* Your objective: Print the listing below a second time, exactly, and omit its images.

*** Data provided ***

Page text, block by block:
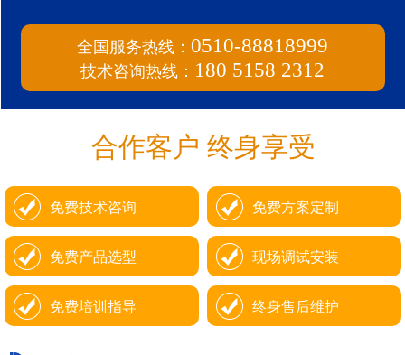
全国服务热线：0510-88818999
技术咨询热线： 180 5158 2312
合作客户 终身享受
免费技术咨询 免费方案定制
免费产品选型 现场调试安装
免费培训指导 终身售后维护
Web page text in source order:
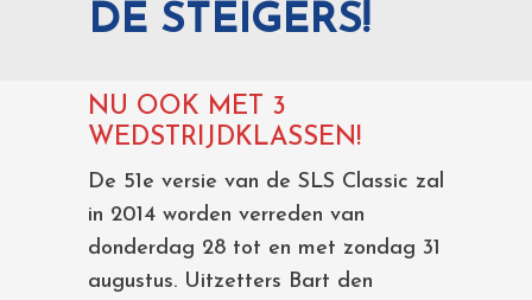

*** End of Data provided ***

* Response:
Page text, block by block:
全国服务热线：0510-88818999
技术咨询热线： 180 5158 2312
合作客户 终身享受
免费技术咨询 免费方案定制
免费产品选型 现场调试安装
免费培训指导 终身售后维护
Web page text in source order:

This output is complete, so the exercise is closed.